'Inebriomics' taps genetics of alcoholism

Tiny nematode worms that get 'legless' more rapidly than their peers when they ingest alcohol have led a San Franciso team to the gene that is the major determinant of susceptibility to alcoholism in worms -- and probably in humans as well.

Australian researcher Dr Andrew Davies, whose research team at the University of California, San Francisco, made the discovery, told the Lorne Genome Conference at Phillip Island that the gene, called SLO-1, codes for a potassium channel -- a molecular 'valve' that regulates the flow of potassium ions into nerve cells in the brain.

The gene takes its name from 'slow', which accurately describes the behaviour of nematodes that have imbibed to the point where a worm in a legless state would blow 0.18 on a micro-breathalyzer, if only it had lungs.

Davies said C. elegans, named for its aesthetically pleasing sinuous motion on an agar plate, slows to a lethargic, erratic, flattened crawl after it has ingested alcohol. His 'inebriomics' team has also been able to distinguish high- and low-susceptibility genotypes by the fact that the reproductive performance of drunken worms is severely below par -- the worms, which are hermaphrodites, produce almost no eggs. It was once thought that alcohol's global effects on the body were due to alcohol increasing the fluidity of the phospholipids that form cell membranes, including nerve cell membranes.

But Davies said it had become clear in recent decades that genetic factors strongly influence susceptibility to alcoholism. The efficiency of the alcohol dehydrenase enzyme that breaks down alcohol in the liver varies between individuals, and there appears to be overlap between susceptibility to alcoholism and the tendency to disinhibition and impulsivity.

Deep drunk

Alcohol also has a more profound effect on mood in some individuals, indicating an overlap between alcoholism susceptibility genes and genes for susceptibility to mental disorders like manic depression.

But Davies' team decided to focus on genes involved in the most overt effect of exposure to alcohol: the pronounced variation in the intensity of individual responses to the same concentration of alcohol.

High responders are 'cheap drunks', low responders are less susceptible to alcohol's effects -- and in consequence, more likely to become alcoholics. Davies said low responders almost never become alcoholics.

The nematode, despite having only 302 neurons, compared with 100 billion in humans, has 118 different types of neurons, making it a good model for studying the genetics of alcoholism.

The effects of alcohol on the nervous system could involve as many as 30 different proteins, affecting either their activity or changing their localisation in neural tissues.

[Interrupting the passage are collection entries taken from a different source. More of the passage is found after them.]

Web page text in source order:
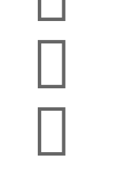


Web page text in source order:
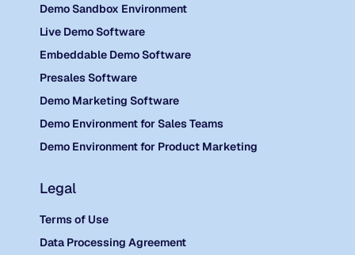
Demo Sandbox Environment
Live Demo Software
Embeddable Demo Software
Presales Software
Demo Marketing Software
Demo Environment for Sales Teams
Demo Environment for Product Marketing
Legal
Terms of Use
Data Processing Agreement
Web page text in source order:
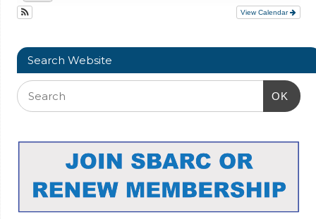
View Calendar
Search Website
OK
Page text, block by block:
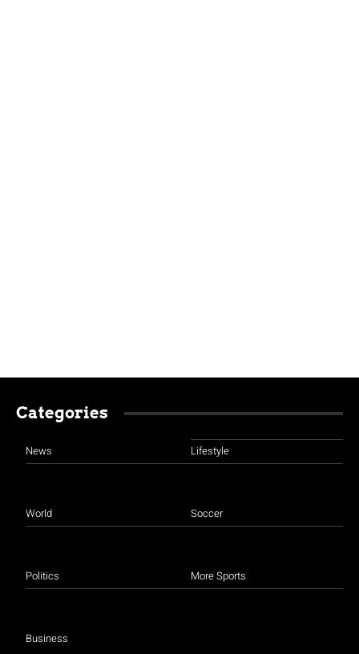
Categories
News
World
Politics
Business
Lifestyle
Soccer
More Sports
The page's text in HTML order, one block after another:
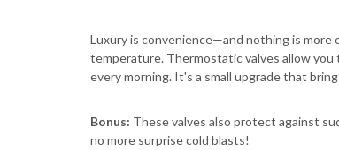
Luxury is convenience—and nothing is more
temperature. Thermostatic valves allow
every morning. It's a small upgrade that
Bonus: These valves also protect against
no more surprise cold blasts!
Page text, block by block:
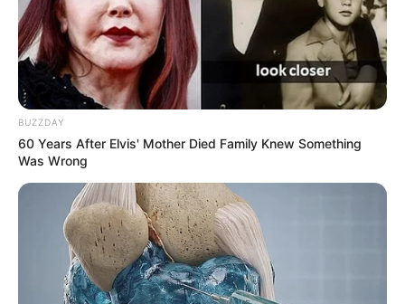
BUZZDAY
60 Years After Elvis' Mother Died Family Knew Something
Was Wrong
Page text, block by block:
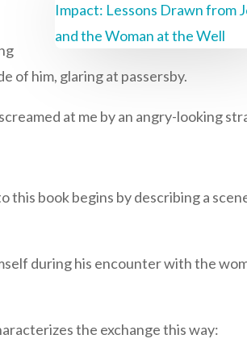
of him, glaring at passersby.
at me by an angry-looking
this book begins by describing a
during his encounter with the
the exchange this way:
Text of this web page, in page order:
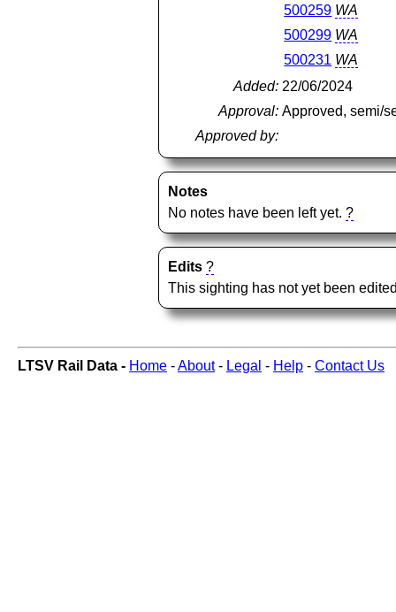
500259 WA
500299 WA
500231 WA
Added: 22/06/2024
Approval: Approved, semi/
Approved by:
Notes
No notes have been left yet.?
Edits ?
This sighting has not yet been
LTSV Rail Data - Home -About- Legal - Help - Contact Us
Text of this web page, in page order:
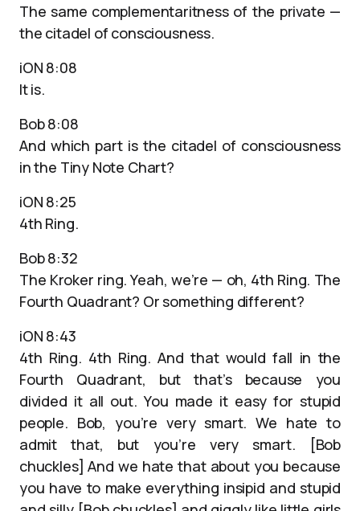
The same complementaritness of the private —
the citadel of consciousness.
iON 8:08
It is.
Bob 8:08
And which part is the citadel of consciousness
in the Tiny Note Chart?
iON 8:25
4th Ring.
Bob 8:32
The Kroker ring. Yeah, we’re — oh, 4th Ring. The
Fourth Quadrant? Or something different?
iON 8:43
4th Ring. 4th Ring. And that would fall in the
Fourth Quadrant, but that’s because you
divided it all out. You made it easy for stupid
people. Bob, you’re very smart. We hate to
admit that, but you’re very smart. [Bob
chuckles] And we hate that about you because
you have to make everything insipid and stupid
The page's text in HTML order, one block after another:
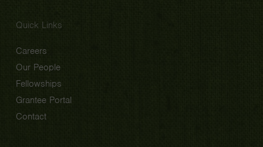
Quick Links
Careers
Our People
Fellowships
Grantee Portal
Contact
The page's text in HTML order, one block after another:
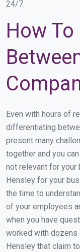
24/7.
How
Even with hours of
differentiating
present many
together and you
not relevant for your
Hensley for your
the time to
of your employees
when you have
worked with dozens
Hensley that claim
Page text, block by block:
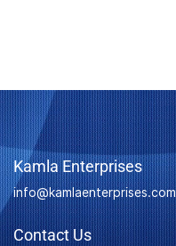
Kamla Enterprises
info@kamlaenterprises.com
Contact Us
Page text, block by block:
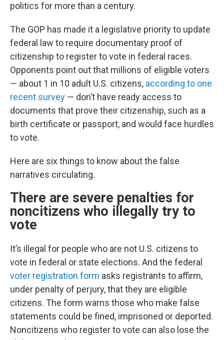
politics for more than a century.
The GOP has made it a legislative priority to update
federal law to require documentary proof of
citizenship to register to vote in federal races.
Opponents point out that millions of eligible voters
— about 1 in 10 adult U.S. citizens, according to one
recent survey — don’t have ready access to
documents that prove their citizenship, such as a
birth certificate or passport, and would face hurdles
to vote.
Here are six things to know about the false
narratives circulating.
There are severe penalties for
noncitizens who illegally try to
vote
It’s illegal for people who are not U.S. citizens to
vote in federal or state elections. And the federal
voter registration form asks registrants to affirm,
under penalty of perjury, that they are eligible
citizens. The form warns those who make false
statements could be fined, imprisoned or deported.
Noncitizens who register to vote can also lose the
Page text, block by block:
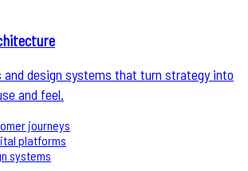
and design systems that turn strategy into
and feel.
journeys
platforms
systems
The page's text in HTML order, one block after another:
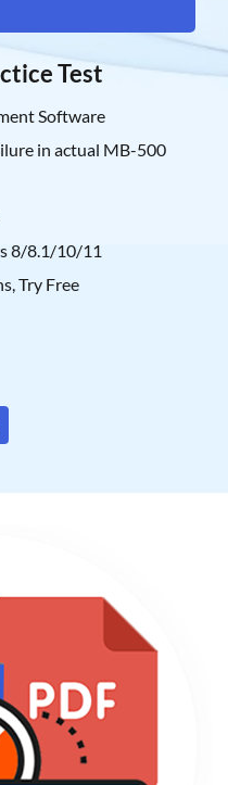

His team used a chemical mutagen to induce mutations in their nematodes, and found eight mutants with moderate to strong resistance to alcohol. Six turned out to have mutations in the Slo-1 gene, that give them more sprightly, sinuous motion -- they moved at around 65 per cent of normal speed, compared with less than 35 per cent for susceptibles. The egg-laying test independently fingered the Slo-1 gene as the major player in alcohol resistance.

Slo-1 mutant worms remain active because they have hyperactive neurotransmission -- their nerves continue to 'fire' more strongly, and for longer. That hyperactivity makes them much more sensitive to paralysis when exposed to the pesticide aldecarb, which inhibits neurotransmission.

Resistance is useful

Comparisons of the electrical activity of individual nerve cells in the resistant and wild-type worms showed that alcohol caused an increase in potassium flux back into the nerve after it 'fired', so it could recycle and fire again in a shorter time -- the source of the resistant worm's superior motility and mating performance.

In wild-type worms, the neurons fire and recycle more slowly, leading to the mental and physical lethargy familiar to any human who over-indulges.

So alcohol specifically activates the mutant Slo-1 potassium channel protein -- a fact confirmed when the alcohol resistant mutants were transfected with a wild-type SLO-1 gene, and slowed to a crawl.

Tellingly, the human version of the gene, hSLO-1, occurs in a chromosomal site that studies of families affected by alcoholism has already identified as a hot spot for an alcohol-susceptibility gene.

But even the SLO-1 mutants still move at only 65 per cent of the rate of sober worms, so Davies believes other genes abet the SLO-1 gene's contribution to alcoholism susceptibility.

The SLO-1 gene belongs to a class of potassium-channel genes known as BK genes. Could drugs that hyper-activate the normal BK channel prevent inebriation, and cure alcoholism?

Davies said BK agonists could possibly be used to save the lives of people who stop breathing because of acute alcohol poisoning, but they are unlikely to find favour among regular drinkers. Among other things, they cause urinary incontinence, erectile dysfunction and disturb the sense of balance.

Such side-effects are already familiar to the happiest during happy hour -- and are probably best experienced while drunk, not sober.